不知道这是否是导致您出现问题的原因,但我的经历非常相似 - 当我尝试输出一个大尺寸的 HTML 表格(大约有 80.000 行)时,TCPDF 将显示页眉,但不显示任何表格 -有关的。对于不同的数据集和不同的表结构,这种行为是相同的。
经过多次尝试后,我开始添加自己的分页 - 每 15 个表行,我会打破页面并向下一页添加一个新表。就在那时,我注意到每隔一段时间我就会在许多完整且正确的页面之间看到空白页面。就在那时,我意识到这些特定的数据子集一定存在问题,并发现了编码问题。您可能遇到了类似的情况,但 TCPDF 没有明确说明您的问题是什么。
Here is how I solved this issue: I noticed that some of the strings that I was having in my HTML output had some slight encoding issues - I ran htmlentities on those particular strings as I was querying the database for them and that cleared the problem.
Don't know if this was what was causing your problem, but my experience was very similar - when I was trying to output an HTML table that had a large size, with about 80.000 rows, TCPDF would display the page header but nothing table-related. This behaviour would be the same with different sets of data and different table structures.
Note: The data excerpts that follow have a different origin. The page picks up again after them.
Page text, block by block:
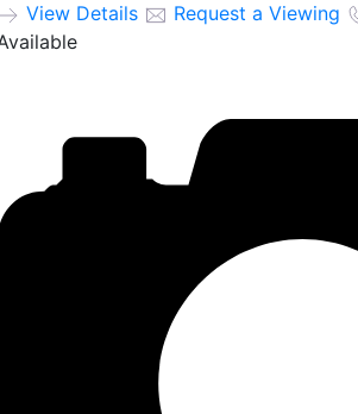
View Details
Request a Viewing
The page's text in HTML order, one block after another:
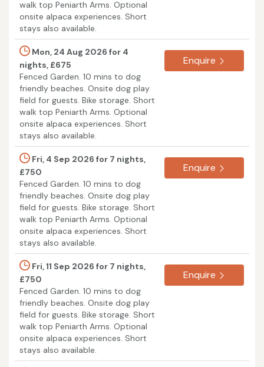
walk top Peniarth Arms. Optional
onsite alpaca experiences. Short
stays also available.
Mon, 24 Aug 2026 for 4
nights, £675
Fenced Garden. 10 mins to dog
friendly beaches. Onsite dog play
field for guests. Bike storage. Short
walk top Peniarth Arms. Optional
onsite alpaca experiences. Short
stays also available.
Enquire
Fri, 4 Sep 2026 for 7 nights,
£750
Fenced Garden. 10 mins to dog
friendly beaches. Onsite dog play
field for guests. Bike storage. Short
walk top Peniarth Arms. Optional
onsite alpaca experiences. Short
stays also available.
Enquire
Fri, 11 Sep 2026 for 7 nights,
£750
Fenced Garden. 10 mins to dog
friendly beaches. Onsite dog play
field for guests. Bike storage. Short
walk top Peniarth Arms. Optional
onsite alpaca experiences. Short
stays also available.
Enquire
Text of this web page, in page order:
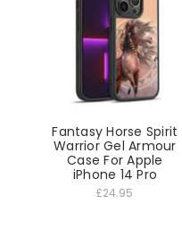
Fantasy Horse Spirit
Warrior Gel Armour
Case For Apple
iPhone 14 Pro
£24.95
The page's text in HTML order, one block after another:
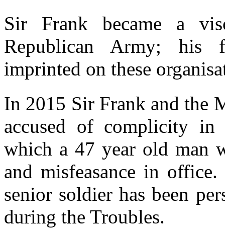
Sir Frank became a
Republican Army; his
imprinted on these
In 2015 Sir Frank and the
accused of complicity
which a 47 year old man
and misfeasance in
senior soldier has been
during the Troubles.
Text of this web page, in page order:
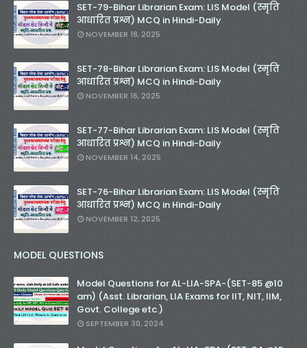
SET-79-Bihar Librarian Exam: LIS Model (स्मृति
आधारित प्रश्न) MCQ in Hindi-Daily
NOVEMBER 18, 2025
SET-78-Bihar Librarian Exam: LIS Model (स्मृति
आधारित प्रश्न) MCQ in Hindi-Daily
NOVEMBER 16, 2025
SET-77-Bihar Librarian Exam: LIS Model (स्मृति
आधारित प्रश्न) MCQ in Hindi-Daily
NOVEMBER 14, 2025
SET-76-Bihar Librarian Exam: LIS Model (स्मृति
आधारित प्रश्न) MCQ in Hindi-Daily
NOVEMBER 12, 2025
MODEL QUESTIONS
Model Questions for AL-LIA-SPA-(SET-85 @10
am) (Asst. Librarian, LIA Exams for IIT, NIT, IIM,
Govt. College etc.)
SEPTEMBER 30, 2024
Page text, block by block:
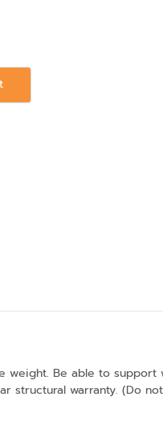
Be able to support
structural warranty. (Do
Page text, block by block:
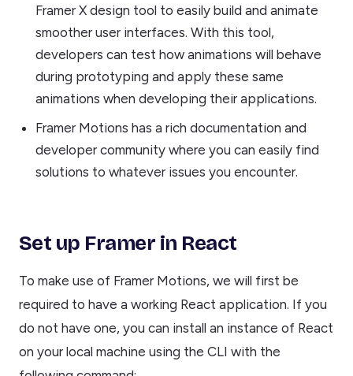
Framer X design tool to easily build and animate
smoother user interfaces. With this tool,
developers can test how animations will behave
during prototyping and apply these same
animations when developing their applications.
Framer Motions has a rich documentation and
developer community where you can easily find
solutions to whatever issues you encounter.
Set up Framer in React
To make use of Framer Motions, we will first be
required to have a working React application. If you
do not have one, you can install an instance of React
on your local machine using the CLI with the

After many attempts I started adding my own pagination - every 15 table rows, I would break the page and add a new table to the following page. That's when I noticed that every once and a while I would get blank pages between a lot of full and correct ones. That's when I realised that there must be a problem with those particular subsets of data, and discovered the encoding issue. It may be that you had something similar and TCPDF was not making it clear what your problem was.
您使用 writeHTML 方法吗?
我在这里查看了性能建议:http://www.tcpdf.org/performances.php
它说“将大的 HTML 块分割成更小的块;”。
我发现,如果我的 HTML 块超过 20,000 个字符,则生成 PDF 将需要 2 分钟多的时间。
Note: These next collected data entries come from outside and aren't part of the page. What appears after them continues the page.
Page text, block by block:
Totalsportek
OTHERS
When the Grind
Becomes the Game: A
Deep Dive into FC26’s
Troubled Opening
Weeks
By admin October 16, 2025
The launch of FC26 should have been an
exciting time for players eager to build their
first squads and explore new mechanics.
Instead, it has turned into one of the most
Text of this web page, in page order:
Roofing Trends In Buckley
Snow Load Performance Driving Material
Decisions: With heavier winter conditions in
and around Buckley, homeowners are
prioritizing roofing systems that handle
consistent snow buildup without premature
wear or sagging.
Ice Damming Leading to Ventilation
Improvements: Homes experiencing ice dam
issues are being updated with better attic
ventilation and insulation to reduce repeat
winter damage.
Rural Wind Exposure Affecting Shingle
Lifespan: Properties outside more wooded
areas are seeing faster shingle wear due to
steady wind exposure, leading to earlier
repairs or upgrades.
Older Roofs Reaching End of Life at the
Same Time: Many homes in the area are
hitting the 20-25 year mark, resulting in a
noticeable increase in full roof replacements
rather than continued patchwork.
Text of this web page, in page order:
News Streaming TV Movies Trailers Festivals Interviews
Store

我只是将我的 html 分成多个块,并为每个块调用 writeHTML,它得到了显着的改进。以前 2 分钟内不会生成的文件现在需要 16 秒。
Are you using the writeHTML method?
I went through the performance recommendations here: http://www.tcpdf.org/performances.php
It says "Split large HTML blocks in smaller pieces;".
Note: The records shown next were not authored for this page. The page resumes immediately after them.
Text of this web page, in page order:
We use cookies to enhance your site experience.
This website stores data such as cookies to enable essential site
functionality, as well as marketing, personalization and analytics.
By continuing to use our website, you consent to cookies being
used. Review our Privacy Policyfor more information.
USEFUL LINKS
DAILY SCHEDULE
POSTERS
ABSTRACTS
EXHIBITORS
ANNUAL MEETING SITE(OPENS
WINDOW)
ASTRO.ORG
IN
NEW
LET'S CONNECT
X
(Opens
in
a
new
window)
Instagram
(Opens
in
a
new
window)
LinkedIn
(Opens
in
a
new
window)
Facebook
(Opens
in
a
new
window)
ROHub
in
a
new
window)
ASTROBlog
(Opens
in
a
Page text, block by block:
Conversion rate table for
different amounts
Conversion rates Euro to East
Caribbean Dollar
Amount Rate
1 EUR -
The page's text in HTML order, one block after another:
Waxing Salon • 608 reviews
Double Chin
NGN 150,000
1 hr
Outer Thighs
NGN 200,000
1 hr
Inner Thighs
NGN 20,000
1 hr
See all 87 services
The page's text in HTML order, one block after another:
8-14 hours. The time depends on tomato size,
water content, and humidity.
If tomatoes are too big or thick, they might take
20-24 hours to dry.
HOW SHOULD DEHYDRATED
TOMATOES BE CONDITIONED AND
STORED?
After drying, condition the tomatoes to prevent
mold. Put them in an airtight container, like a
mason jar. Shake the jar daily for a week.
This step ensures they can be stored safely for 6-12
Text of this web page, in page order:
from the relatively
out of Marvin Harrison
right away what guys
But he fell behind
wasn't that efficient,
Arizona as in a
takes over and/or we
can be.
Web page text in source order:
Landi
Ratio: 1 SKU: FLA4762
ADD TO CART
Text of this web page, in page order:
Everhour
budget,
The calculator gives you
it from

I found that if my blocks of HTML went over 20,000 characters the PDF would take well over 2 minutes to generate.
I simply split my html up into the blocks and called writeHTML for each block and it improved dramatically. A file that wouldn't generate in 2 minutes before now takes 16 seconds.
TCPDF 似乎是 PHP 中 PDF 生成的本机实现。使用 PDFlib 等编译库或命令可能会获得更好的性能-line 应用程序,例如 htmldoc。后者最有可能生成大型 PDF。
另外,您是否将输出的 PDF 分成多个页面?即 TCPDF 是否知道将单个 HTML 文档剪切为多个页面,或者您是否生成多个 HTML 文件以将其组合成单个 PDF 文档?这也可能有帮助。
TCPDF seems to be a native implementation of PDF generation in PHP. You may have better performance using a compiled library like PDFlib or a command-line app like htmldoc. The latter will have the best chances of generating a large PDF.
Also, are you breaking the output PDF into multiple pages? I.e. does TCPDF know to take a single HTML document and cut it into multiple pages, or are you generating multiple HTML files for it to combine into a single PDF document? That may also help.
我会将 PDF 分成几个部分,就像分页一样。
1) 每个分页 HTML 页面上都有“获取 PDF”按钮,并且仅允许从该 HTML 页面下载记录。
2) 限制可以下载的最大记录数。如果达到最大限制,则拆分 PDF 并让用户下载多个 PDF。
I would break the PDF into parts, just like pagination.
1) Have "Get PDF" button on every paginated HTML page and allow downloading of records from that HTML page only.
2) Limit the maximum number of records that can be downloaded. If the maximum limit reaches, split the PDF and let the user to download multiple PDFs.